Важно подчеркнуть тот факт, что внедрение высокотехнологичных систем безопасности требует одновременно наличия специалистов, обладающих навыками их умелого применения и обслуживания. В новом тысячелетии преступность стала более технологична, а потому необходимы не только новые методы и средства борьбы с ней, но и специалисты, владеющие этими средствами и методами. Правоохранительные органы должны быть оснащены и профессионально подготовлены к действиям на опережение7. Таким образом, можно сделать вывод, что отсутствие современного видеооснащения является далеко не единственной проблемой, поскольку данные системы требуют наличия высококвалифицированных кадров как на объектах транспорта, так ив правоохранительных органах, которые обладают более полной компетенцией по предотвращению и реагированию на совершенные правонарушения.

Ситуационные центры

Роль человека, оператора в обеспечении реагирования на информацию с интеллектуальной системы видеонаблюдения и мониторинга на угрозы возникновения чрезвычайных ситуаций и выработке адекватного управляющего решения лица, принимающего решения в процессе ее функционирования, весьма значительна8. Иными словами, ИСВН и ее оператор не могут существовать друг без друга.

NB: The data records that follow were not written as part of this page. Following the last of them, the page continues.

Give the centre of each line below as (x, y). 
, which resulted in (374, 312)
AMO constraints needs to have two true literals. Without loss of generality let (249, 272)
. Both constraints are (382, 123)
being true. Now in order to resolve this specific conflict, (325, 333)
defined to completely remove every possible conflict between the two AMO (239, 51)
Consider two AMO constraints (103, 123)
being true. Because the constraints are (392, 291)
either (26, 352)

Собственно говоря, выделение и оснащение ситуационного центра, куда поступает и обрабатывается вся информация с видеокамер, является еще одной причиной, почему многие транспортные предприятия не заинтересованы в дополнительных затратах.

рис1 (4)-2Система распознавания лиц

В зависимости от размеров предприятия определяется и местонахождение такого ситуационного центра. Если у организации всего один объект транспортной инфраструктуры, то логично расположение центра управления видеонаблюдением на самом объекте. Если же несколько объектов находятся в ведении одного хозяйствующего субъекта, то снова логичным решением является оснащение отдельного централизованного ситуационного центра, куда поступает информация от каждого объекта. Так поступили Московский и Петербургский метрополитены.

ТРАНСПОРТНАЯ БЕЗОПАСНОСТЬ информация о проекте и заявка на участие

Сертификация интеллектуальных систем видеонаблюдения

Обязательная сертификация технических средств обеспечения транспортной безопасности проводится на основании правил и порядка, отраженных в постановлении Правительства РФ № 969, утвержденного в сентябре 2016 г. Требования постановления распространяются на широкий перечень устройств, техники, ПО, используемого для обеспечения безопасности на объектах, связанных с транспортной инфраструктурой междугородного и международного сообщения, – в аэропортах, на вокзалах (речных, ж/д, автомобильных). Присутствие сертификата обязательно для возможности использования устройств на транспортных объектах и их эксплуатации.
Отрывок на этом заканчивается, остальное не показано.